Output all the entries word for word. Omit the pictures.

──────── SUPPLIED MATERIAL ────────

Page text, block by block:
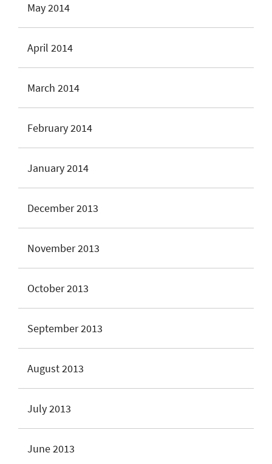
May 2014
April 2014
March 2014
February 2014
January 2014
December 2013
November 2013
October 2013
September 2013
August 2013
July 2013
June 2013
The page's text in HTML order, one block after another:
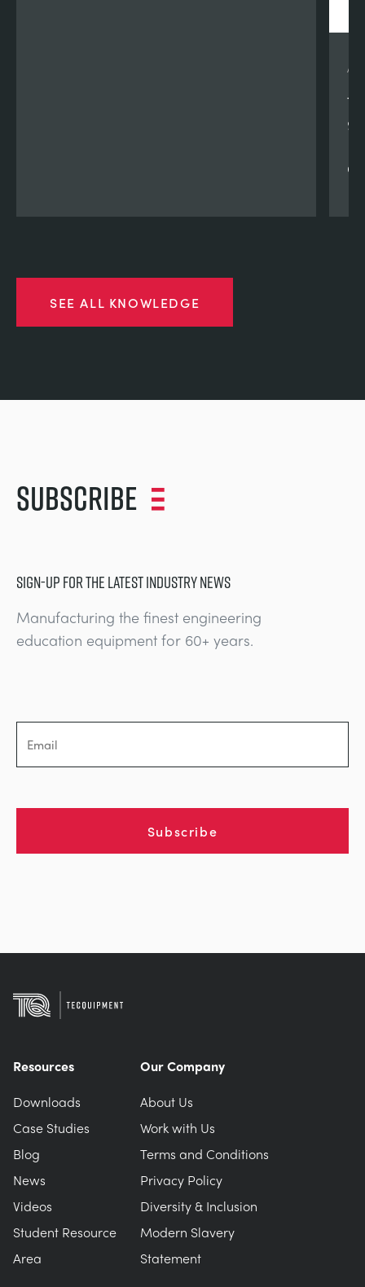
SEE ALL KNOWLEDGE
Subscribe
SIGN-UP FOR THE LATEST INDUSTRY NEWS
Manufacturing the finest engineering
education equipment for 60+ years.
Subscribe
Resources
Downloads
Case Studies
Blog
News
Videos
Student Resource
Area
Our Company
About Us
Work with Us
Terms and Conditions
Privacy Policy
Diversity & Inclusion
Modern Slavery
Statement
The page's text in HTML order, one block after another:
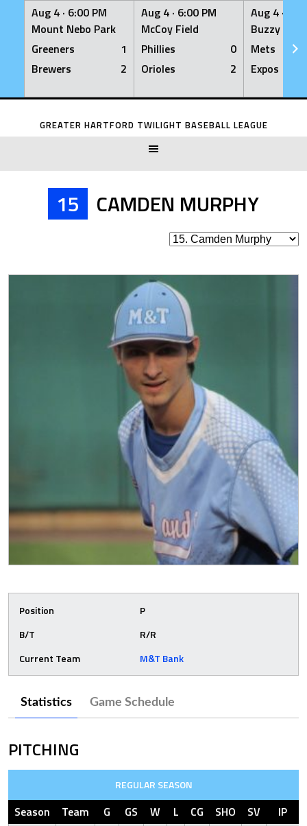
Aug 4 · 6:00 PM
Mount Nebo Park
Greeners
1
Brewers
2
Aug 4 · 6:00 PM
McCoy Field
Phillies
0
Orioles
2
Aug 4 ·
Buzzy
Mets
Expos
Skip
GREATER HARTFORD TWILIGHT BASEBALL LEAGUE
15 CAMDEN MURPHY
Position
P
B/T
R/R
Current Team
M&T Bank
Statistics Game Schedule
PITCHING
REGULAR SEASON
Season Team G GS W L CG SHO SV
IP
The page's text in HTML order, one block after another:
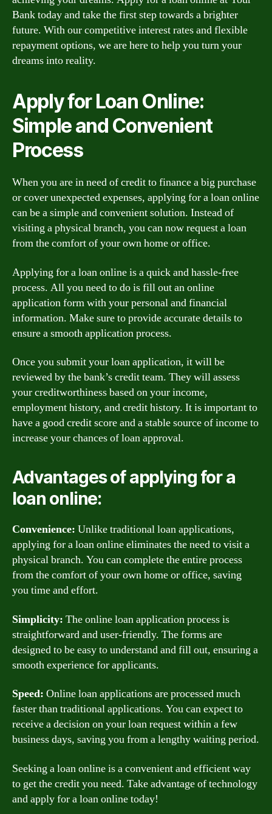
Bank today and take the first step towards a brighter
future. With our competitive interest rates and flexible
repayment options, we are here to help you turn your
dreams into reality.
Apply for Loan Online:
Simple and Convenient
Process
When you are in need of credit to finance a big purchase
or cover unexpected expenses, applying for a loan online
can be a simple and convenient solution. Instead of
visiting a physical branch, you can now request a loan
from the comfort of your own home or office.
Applying for a loan online is a quick and hassle-free
process. All you need to do is fill out an online
application form with your personal and financial
information. Make sure to provide accurate details to
ensure a smooth application process.
Once you submit your loan application, it will be
reviewed by the bank’s credit team. They will assess
your creditworthiness based on your income,
employment history, and credit history. It is important to
have a good credit score and a stable source of income to
increase your chances of loan approval.
Advantages of applying for a
loan online:
Convenience: Unlike traditional loan applications,
applying for a loan online eliminates the need to visit a
physical branch. You can complete the entire process
from the comfort of your own home or office, saving
you time and effort.
Simplicity: The online loan application process is
straightforward and user-friendly. The forms are
designed to be easy to understand and fill out, ensuring a
smooth experience for applicants.
Speed: Online loan applications are processed much
faster than traditional applications. You can expect to
receive a decision on your loan request within a few
business days, saving you from a lengthy waiting period.
Seeking a loan online is a convenient and efficient way
to get the credit you need. Take advantage of technology
and apply for a loan online today!
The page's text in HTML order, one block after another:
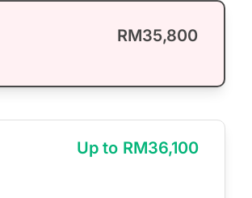
RM35,800
Up to RM36,100
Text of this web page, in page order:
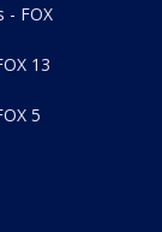
- FOX
13
5
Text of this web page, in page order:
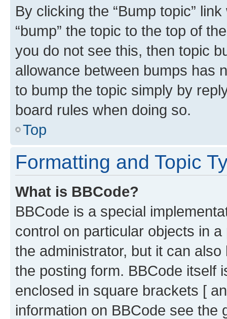
By clicking the “Bump topic”
“bump” the topic to the top of
you do not see this, then topic
allowance between bumps has
to bump the topic simply by
board rules when doing so.
Top
Formatting and Topic
What is BBCode?
BBCode is a special
control on particular objects in
the administrator, but it can
the posting form. BBCode itself
enclosed in square brackets [
information on BBCode see

────────

EXERCISE SOLUTION –
Page text, block by block:
May 2014
April 2014
March 2014
February 2014
January 2014
December 2013
November 2013
October 2013
September 2013
August 2013
July 2013
June 2013
The page's text in HTML order, one block after another:
SEE ALL KNOWLEDGE
Subscribe
SIGN-UP FOR THE LATEST INDUSTRY NEWS
Manufacturing the finest engineering
education equipment for 60+ years.
Subscribe
Resources
Downloads
Case Studies
Blog
News
Videos
Student Resource
Area
Our Company
About Us
Work with Us
Terms and Conditions
Privacy Policy
Diversity & Inclusion
Modern Slavery
Statement
The page's text in HTML order, one block after another:
Aug 4 · 6:00 PM
Mount Nebo Park
Greeners
1
Brewers
2
Aug 4 · 6:00 PM
McCoy Field
Phillies
0
Orioles
2
Aug 4 ·
Buzzy
Mets
Expos
Skip
GREATER HARTFORD TWILIGHT BASEBALL LEAGUE
15 CAMDEN MURPHY
Position
P
B/T
R/R
Current Team
M&T Bank
Statistics Game Schedule
PITCHING
REGULAR SEASON
Season Team G GS W L CG SHO SV
IP
The page's text in HTML order, one block after another:
Bank today and take the first step towards a brighter
future. With our competitive interest rates and flexible
repayment options, we are here to help you turn your
dreams into reality.
Apply for Loan Online:
Simple and Convenient
Process
When you are in need of credit to finance a big purchase
or cover unexpected expenses, applying for a loan online
can be a simple and convenient solution. Instead of
visiting a physical branch, you can now request a loan
from the comfort of your own home or office.
Applying for a loan online is a quick and hassle-free
process. All you need to do is fill out an online
application form with your personal and financial
information. Make sure to provide accurate details to
ensure a smooth application process.
Once you submit your loan application, it will be
reviewed by the bank’s credit team. They will assess
your creditworthiness based on your income,
employment history, and credit history. It is important to
have a good credit score and a stable source of income to
increase your chances of loan approval.
Advantages of applying for a
loan online:
Convenience: Unlike traditional loan applications,
applying for a loan online eliminates the need to visit a
physical branch. You can complete the entire process
from the comfort of your own home or office, saving
you time and effort.
Simplicity: The online loan application process is
straightforward and user-friendly. The forms are
designed to be easy to understand and fill out, ensuring a
smooth experience for applicants.
Speed: Online loan applications are processed much
faster than traditional applications. You can expect to
receive a decision on your loan request within a few
business days, saving you from a lengthy waiting period.
Seeking a loan online is a convenient and efficient way
to get the credit you need. Take advantage of technology
and apply for a loan online today!
The page's text in HTML order, one block after another:
RM35,800
Up to RM36,100
Text of this web page, in page order:
- FOX
13
5
Text of this web page, in page order:
By clicking the “Bump topic”
“bump” the topic to the top of
you do not see this, then topic
allowance between bumps has
to bump the topic simply by
board rules when doing so.
Top
Formatting and Topic
What is BBCode?
BBCode is a special
control on particular objects in
the administrator, but it can
the posting form. BBCode itself
enclosed in square brackets [
information on BBCode see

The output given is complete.